» **Input data**:
%%

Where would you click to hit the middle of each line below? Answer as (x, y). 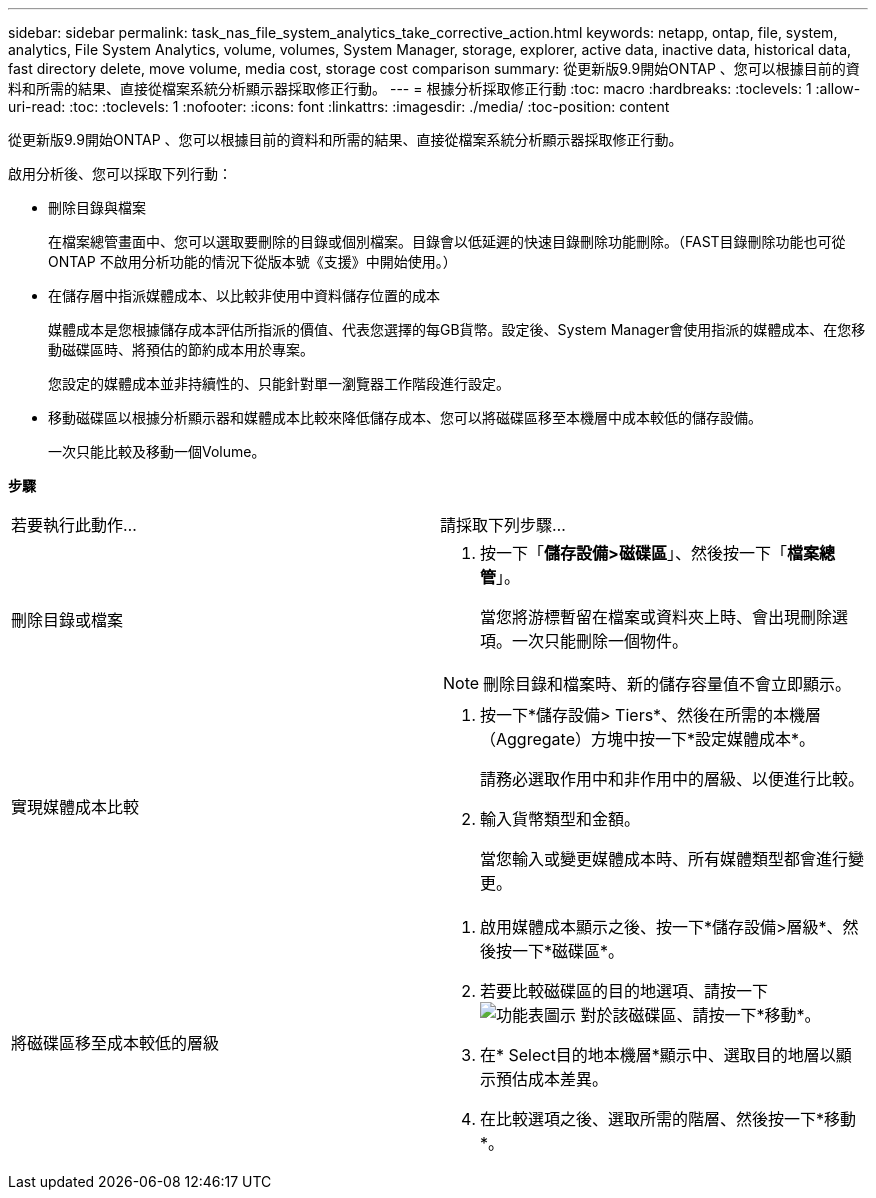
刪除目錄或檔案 (67, 620)
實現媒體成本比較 (75, 807)
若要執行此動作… (74, 525)
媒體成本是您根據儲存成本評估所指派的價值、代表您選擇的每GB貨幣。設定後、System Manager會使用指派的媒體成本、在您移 (457, 329)
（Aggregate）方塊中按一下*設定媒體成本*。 (647, 739)
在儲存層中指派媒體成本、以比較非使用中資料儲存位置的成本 (244, 295)
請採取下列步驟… (503, 525)
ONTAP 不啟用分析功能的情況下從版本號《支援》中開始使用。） (252, 261)
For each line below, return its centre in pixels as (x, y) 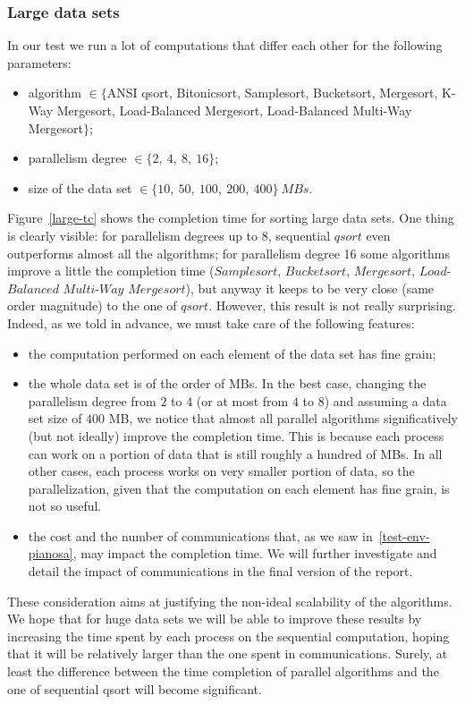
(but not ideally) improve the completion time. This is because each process (236, 435)
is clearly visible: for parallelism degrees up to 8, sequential (169, 235)
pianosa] (51, 553)
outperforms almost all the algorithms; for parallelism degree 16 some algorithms (228, 253)
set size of (55, 418)
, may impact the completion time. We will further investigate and (255, 553)
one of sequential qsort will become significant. (135, 688)
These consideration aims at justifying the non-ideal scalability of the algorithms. (230, 601)
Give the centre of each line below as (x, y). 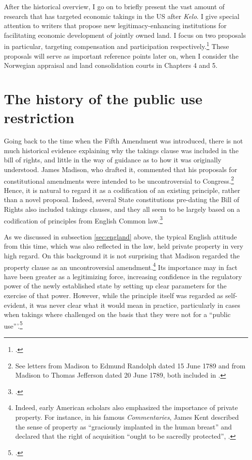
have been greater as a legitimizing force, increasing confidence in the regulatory (123, 276)
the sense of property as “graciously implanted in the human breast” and (124, 426)
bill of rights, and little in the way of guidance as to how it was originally (113, 160)
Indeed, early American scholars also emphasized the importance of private (126, 407)
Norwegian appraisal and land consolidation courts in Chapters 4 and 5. (111, 65)
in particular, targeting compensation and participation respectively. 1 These (117, 46)
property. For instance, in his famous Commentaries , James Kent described (127, 417)
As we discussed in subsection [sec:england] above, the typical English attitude (120, 236)
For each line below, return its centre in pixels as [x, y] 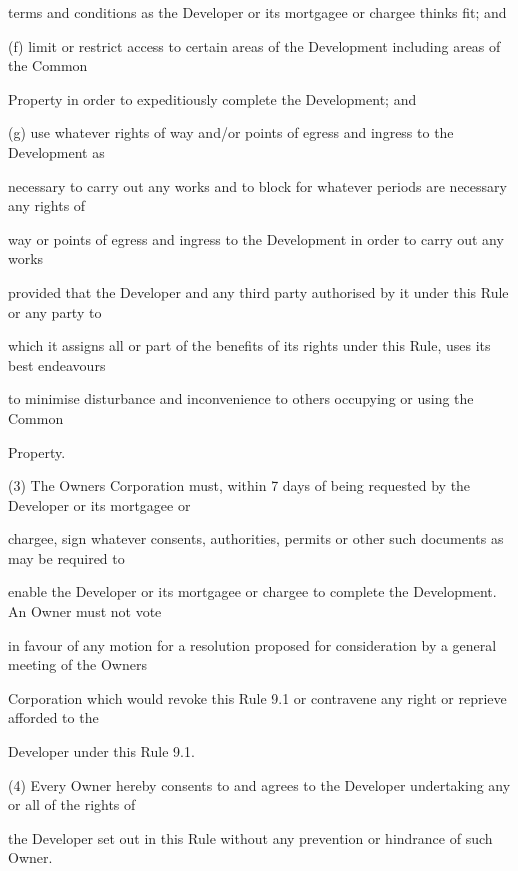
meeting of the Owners [77, 664]
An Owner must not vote [85, 611]
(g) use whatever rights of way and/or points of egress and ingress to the [231, 132]
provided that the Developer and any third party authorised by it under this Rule [258, 291]
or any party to [55, 311]
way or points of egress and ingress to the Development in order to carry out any [256, 238]
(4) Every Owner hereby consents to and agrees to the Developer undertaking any [259, 784]
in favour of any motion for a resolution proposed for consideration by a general [252, 644]
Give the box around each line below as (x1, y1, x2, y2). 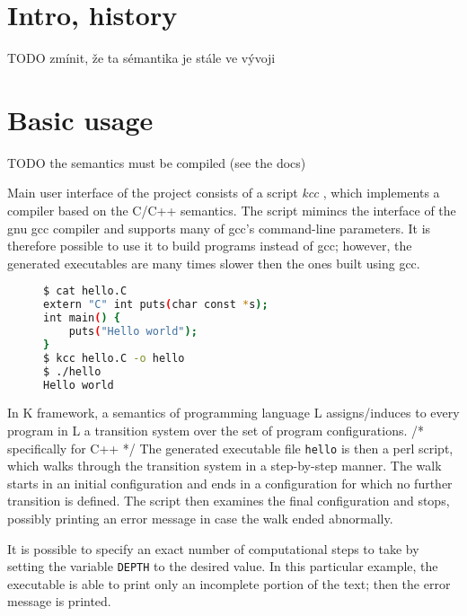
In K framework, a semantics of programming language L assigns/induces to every (7, 403, 460, 422)
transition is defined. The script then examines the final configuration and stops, (7, 491, 450, 510)
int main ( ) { (43, 312, 120, 325)
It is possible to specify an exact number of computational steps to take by (7, 539, 419, 558)
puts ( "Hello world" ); (68, 325, 198, 339)
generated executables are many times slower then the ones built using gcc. (7, 253, 420, 272)
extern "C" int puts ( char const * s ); (43, 298, 269, 312)
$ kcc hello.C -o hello (43, 351, 185, 365)

%%

The line holding "Norwegian appraisal and" starts the copy and the line holding "int main ( )" ends it. Repeat those two lines above and all between them exactly, leaving out pictures.

» **Response area**:
Norwegian appraisal and land consolidation courts in Chapters 4 and 5. (111, 65)
in particular, targeting compensation and participation respectively. 1 These (117, 46)
property. For instance, in his famous Commentaries , James Kent described (127, 417)
As we discussed in subsection [sec:england] above, the typical English attitude (120, 236)
For each line below, return its centre in pixels as [x, y] 
meeting of the Owners [77, 664]
An Owner must not vote [85, 611]
(g) use whatever rights of way and/or points of egress and ingress to the [231, 132]
provided that the Developer and any third party authorised by it under this Rule [258, 291]
or any party to [55, 311]
way or points of egress and ingress to the Development in order to carry out any [256, 238]
(4) Every Owner hereby consents to and agrees to the Developer undertaking any [259, 784]
in favour of any motion for a resolution proposed for consideration by a general [252, 644]
Give the box around each line below as (x1, y1, x2, y2). 
In K framework, a semantics of programming language L assigns/induces to every (7, 403, 460, 422)
transition is defined. The script then examines the final configuration and stops, (7, 491, 450, 510)
int main ( ) { (43, 312, 120, 325)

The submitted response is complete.